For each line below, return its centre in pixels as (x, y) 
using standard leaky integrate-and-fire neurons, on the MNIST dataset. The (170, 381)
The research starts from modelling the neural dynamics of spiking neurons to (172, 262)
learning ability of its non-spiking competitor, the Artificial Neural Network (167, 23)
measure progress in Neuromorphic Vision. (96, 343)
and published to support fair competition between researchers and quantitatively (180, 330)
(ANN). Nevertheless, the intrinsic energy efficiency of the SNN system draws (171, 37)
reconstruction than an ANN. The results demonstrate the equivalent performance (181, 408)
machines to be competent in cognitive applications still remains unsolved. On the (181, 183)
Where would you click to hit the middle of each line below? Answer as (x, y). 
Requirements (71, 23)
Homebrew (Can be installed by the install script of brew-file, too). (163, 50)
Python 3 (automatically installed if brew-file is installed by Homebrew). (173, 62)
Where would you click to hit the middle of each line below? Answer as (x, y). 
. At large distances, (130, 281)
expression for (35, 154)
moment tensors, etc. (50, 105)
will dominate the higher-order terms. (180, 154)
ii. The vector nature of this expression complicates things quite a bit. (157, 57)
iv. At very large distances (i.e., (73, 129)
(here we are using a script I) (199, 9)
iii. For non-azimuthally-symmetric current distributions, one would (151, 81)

- Work to complete
Each line of the material that holds the string "spiking" counts once; give the total alone.

- Exercise answer
2